The first chart plots the performance of GCL futures contract (bright orange curve) against the performance of natural gas prompt month futures contract (NYMEX Henry Hub - bright blue curve).

The second chart shows the spread (bright orange curve) between the GCL price and the price for natural gas prompt month futures contract (NYMEX Henry Hub). It also displays the long-term average spread (light orange curve). Additionally, the chart plots the performance of HH futures (bright blue curve) on the secondary (right) axis.

Historical data are available from May 4, 2017.

The charts are interactive. You can click on any series in the legend to hide/show the data. You can also click on the chart and drag out a specific area you wish to zoom. Alternatively, use calendar filter to select a specific data range. Also, to print or download the chart, click on the "menu" button in the top right corner of the chart.

Update: every weekday + Sunday afternoon.

Source: CME Group, ICE, Bluegold Research calculations

Trader's Note

Natural gas is a naturally occurring hydrocarbongas, while LNG is a "man-made commodity". There is a cost associated with converting dry natural gas into liquid natural gas and then getting it onto a vessel. These costs are often referred to as "liquefaction costs". The liquefaction cost is specified in most US export contracts at 115% of gas cost - i.e., NYMEX HH prompt month futures contract price multiplied by 1.15. Therefore, the price of GCL futures contract is always higher than the price of HH futures contract. In addition, GCL price may also reflect other factors, such as open interest, global LNG supply/demand trends and changes in LNG and natural gas prices elsewhere in the world.

The need for a liquid LNG benchmark has been the subject of much debate. The most established derivative contract for LNG by far is ICE's Japan-Korea Marker, launched in 2012. Traditionally, LNG has been almost exclusively valued relative to crude oil and brought and sold under long-term contracts. However, the expansion in global supply, most notably with the development of shale reserves that transformed the U.S. into a major natural gas exporter, has opened up other options and stimulated a shift to more spot trading. LNG indexation is evolving from its historical oil-based benchmarks to include natural gas hub benchmarks. The U.S. Henry Hub (HH) contract has an important role to play in this process. Already, the contract is helping to set prices from Mozambique to Japan, as a wave of U.S. natural gas being unlocked by shale drillers reaches Europe, South America and Asia.
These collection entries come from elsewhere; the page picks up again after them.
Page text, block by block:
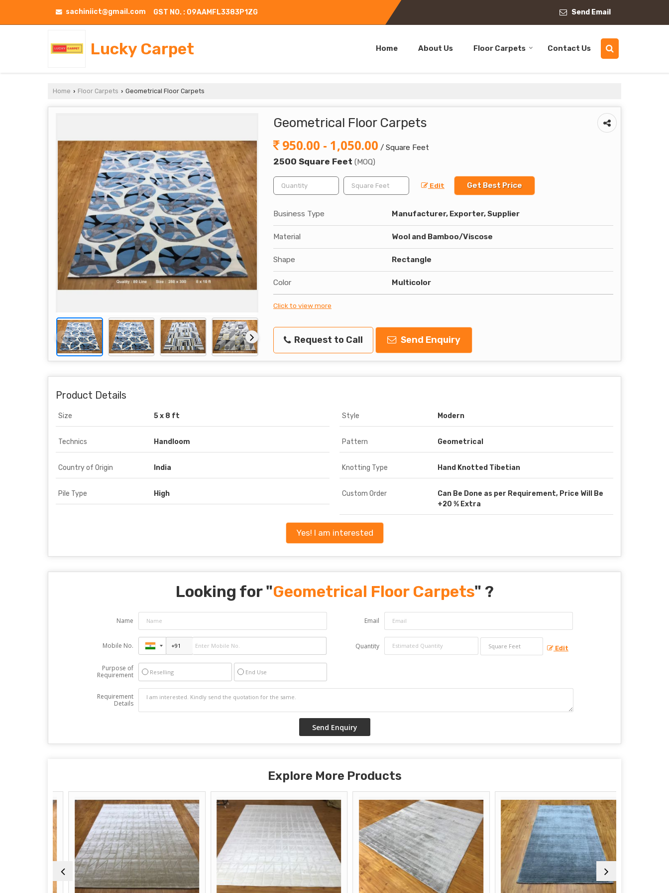
sachiniict@gmail.com GST NO. : 09AAMFL3383P1ZG Send Email
Lucky Carpet Home About Us Floor Carpets Contact Us
Home › Floor Carpets › Geometrical Floor Carpets
Geometrical Floor Carpets
950.00 - 1,050.00 / Square Feet
2500 Square Feet (MOQ)
Edit Get Best Price
Business Type Manufacturer, Exporter, Supplier
Material Wool and Bamboo/Viscose
Shape Rectangle
Color Multicolor
Click to view more
Request to Call Send Enquiry
Product Details
Size 5 x 8 ft Style Modern
Technics Handloom Pattern Geometrical
Country of Origin India Knotting Type Hand Knotted Tibetian
Pile Type High Custom Order
Can Be Done as per Requirement, Price Will Be
+20 % Extra
Yes! I am interested
Looking for "Geometrical Floor Carpets" ?
Name Email
Mobile No. Quantity Edit
Purpose of
Requirement
Reselling End Use
Requirement
Details
Explore More Products
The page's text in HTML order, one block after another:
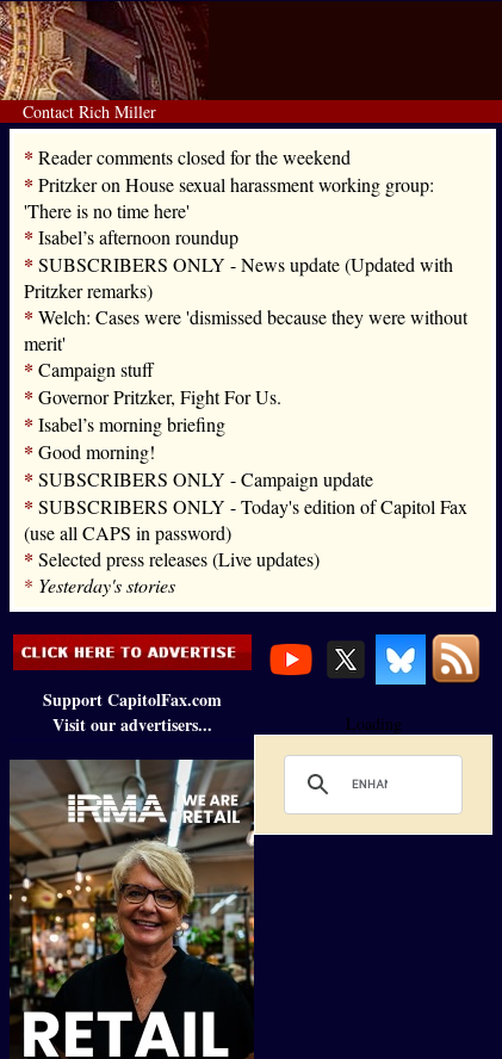
Contact Rich Miller
* Reader comments closed for the weekend
* Pritzker on House sexual harassment working group:
'There is no time here'
* Isabel’s afternoon roundup
* SUBSCRIBERS ONLY - News update (Updated with
Pritzker remarks)
* Welch: Cases were 'dismissed because they were without
merit'
* Campaign stuff
* Governor Pritzker, Fight For Us.
* Isabel’s morning briefing
* Good morning!
* SUBSCRIBERS ONLY - Campaign update
* SUBSCRIBERS ONLY - Today's edition of Capitol Fax
(use all CAPS in password)
* Selected press releases (Live updates)
* Yesterday's stories
Support CapitolFax.com
Visit our advertisers...
Loading
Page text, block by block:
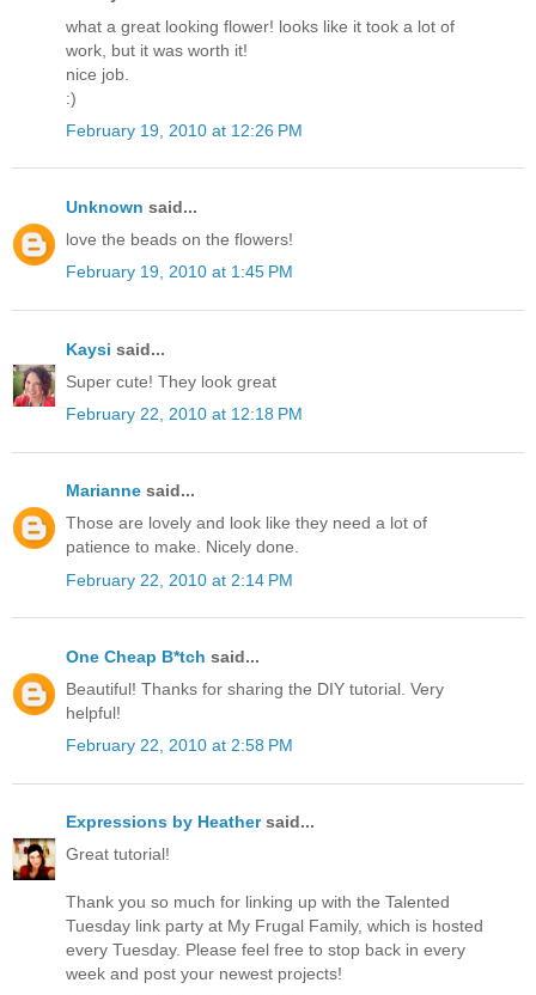
what a great looking flower! looks like it took a lot of
work, but it was worth it!
nice job.
:)
February 19, 2010 at 12:26 PM
Unknown said...
love the beads on the flowers!
February 19, 2010 at 1:45 PM
Kaysi said...
Super cute! They look great
February 22, 2010 at 12:18 PM
Marianne said...
Those are lovely and look like they need a lot of
patience to make. Nicely done.
February 22, 2010 at 2:14 PM
One Cheap B*tch said...
Beautiful! Thanks for sharing the DIY tutorial. Very
helpful!
February 22, 2010 at 2:58 PM
Expressions by Heathersaid...
Great tutorial!
Thank you so much for linking up with the Talented
Tuesday link party at My Frugal Family, which is hosted
every Tuesday. Please feel free to stop back in every
week and post your newest projects!
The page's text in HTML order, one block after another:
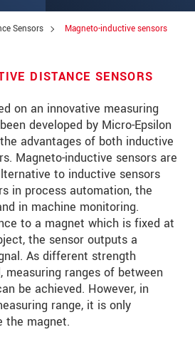
Sensors Magneto-inductive sensors
DISTANCE SENSORS
on an innovative measuring
developed by Micro-Epsilon
advantages of both inductive
Magneto-inductive sensors are
to inductive sensors
in process automation, the
in machine monitoring.
to a magnet which is fixed at
the sensor outputs a
As different strength
measuring ranges of between
be achieved. However, in
range, it is only
the magnet.
informed about product
e-mail.
data privacy statement
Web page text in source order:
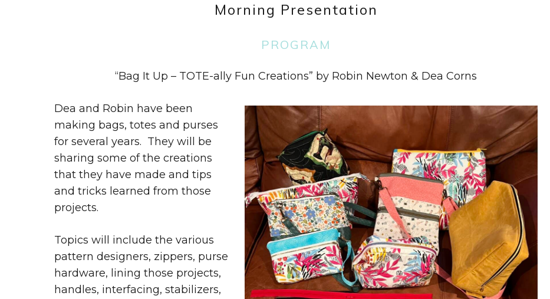
Morning Presentation
PROGRAM
“Bag It Up – TOTE-ally Fun Creations” by Robin Newton & Dea Corns
Dea and Robin have been
making bags, totes and purses
for several years. They will be
sharing some of the creations
that they have made and tips
and tricks learned from those
projects.
Topics will include the various
pattern designers, zippers, purse
hardware, lining those projects,
handles, interfacing, stabilizers,
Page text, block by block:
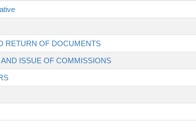
RETURN OF DOCUMENTS
ISSUE OF COMMISSIONS
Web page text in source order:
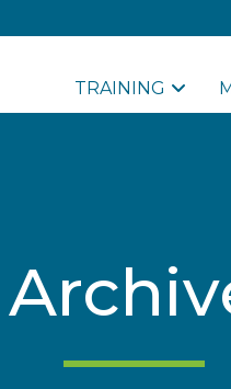
TRAINING
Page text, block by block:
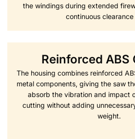
the windings during extended
continuous
Reinforced ABS
The housing combines reinforced
metal components, giving the saw
absorb the vibration and impact
cutting without adding
weight.
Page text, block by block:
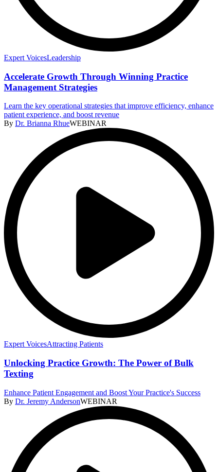
Expert VoicesLeadership
Accelerate Growth Through Winning Practice
Management Strategies
Learn the key operational strategies that improve efficiency, enhance
patient experience, and boost revenue
By Dr. Brianna RhueWEBINAR
Expert VoicesAttracting Patients
Unlocking Practice Growth: The Power of Bulk
Texting
Enhance Patient Engagement and Boost Your Practice's Success
By Dr. Jeremy AndersonWEBINAR
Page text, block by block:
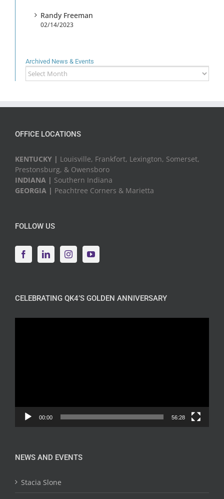
Randy Freeman
02/14/2023
Archived News & Events
Archived
News
OFFICE LOCATIONS
KENTUCKY | Louisville, Frankfort, Lexington, Somerset,
Prestonsburg, & Owensboro
INDIANA | Southern Indiana
GEORGIA | Peachtree Corners & Marietta
FOLLOW US
CELEBRATING QK4’S GOLDEN ANNIVERSARY
00:00 56:28
NEWS AND EVENTS
Stacia Slone
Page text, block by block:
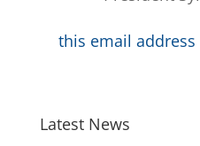
this email address
Latest News

The correlation between GCL and HH futures is yet to be fully researched. There is not enough historical data available to come to any sensible conclusions. One option, however, is to use GCL-HH spread to find anomalies. So, for example, if we assume that financial indicators must eventually converge with a long-term average, then we must also conclude that:

  • when GCL-HH spread is too high (relative to its long-term norm), then either LNG price has to fall or HH natural gas price has to rise;
  • when GCL-HH spread is too low (relative to its long-term norm), then either LNG price has to rise or HH natural gas price has to fall.